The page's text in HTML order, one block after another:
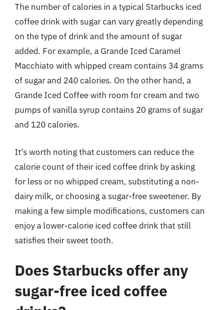
The number of calories in a typical Starbucks iced
coffee drink with sugar can vary greatly depending
on the type of drink and the amount of sugar
added. For example, a Grande Iced Caramel
Macchiato with whipped cream contains 34 grams
of sugar and 240 calories. On the other hand, a
Grande Iced Coffee with room for cream and two
pumps of vanilla syrup contains 20 grams of sugar
and 120 calories.
It’s worth noting that customers can reduce the
calorie count of their iced coffee drink by asking
for less or no whipped cream, substituting a non-
dairy milk, or choosing a sugar-free sweetener. By
making a few simple modifications, customers can
enjoy a lower-calorie iced coffee drink that still
satisfies their sweet tooth.
Does Starbucks offer any
sugar-free iced coffee
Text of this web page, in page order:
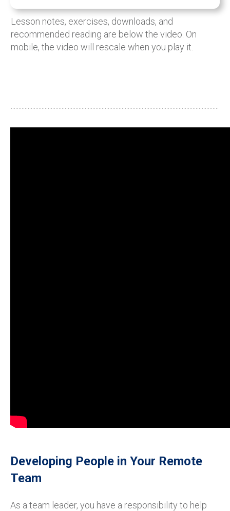
Lesson notes, exercises, downloads, and
recommended reading are below the video. On
mobile, the video will rescale when you play it.
Developing People in Your Remote
Team
As a team leader, you have a responsibility to help

-*-

### About this task:
Copy the full listing above exactly, apart from the pictures.

### Problem solution:
The page's text in HTML order, one block after another:
The number of calories in a typical Starbucks iced
coffee drink with sugar can vary greatly depending
on the type of drink and the amount of sugar
added. For example, a Grande Iced Caramel
Macchiato with whipped cream contains 34 grams
of sugar and 240 calories. On the other hand, a
Grande Iced Coffee with room for cream and two
pumps of vanilla syrup contains 20 grams of sugar
and 120 calories.
It’s worth noting that customers can reduce the
calorie count of their iced coffee drink by asking
for less or no whipped cream, substituting a non-
dairy milk, or choosing a sugar-free sweetener. By
making a few simple modifications, customers can
enjoy a lower-calorie iced coffee drink that still
satisfies their sweet tooth.
Does Starbucks offer any
sugar-free iced coffee
Text of this web page, in page order:
Lesson notes, exercises, downloads, and
recommended reading are below the video. On
mobile, the video will rescale when you play it.
Developing People in Your Remote
Team
As a team leader, you have a responsibility to help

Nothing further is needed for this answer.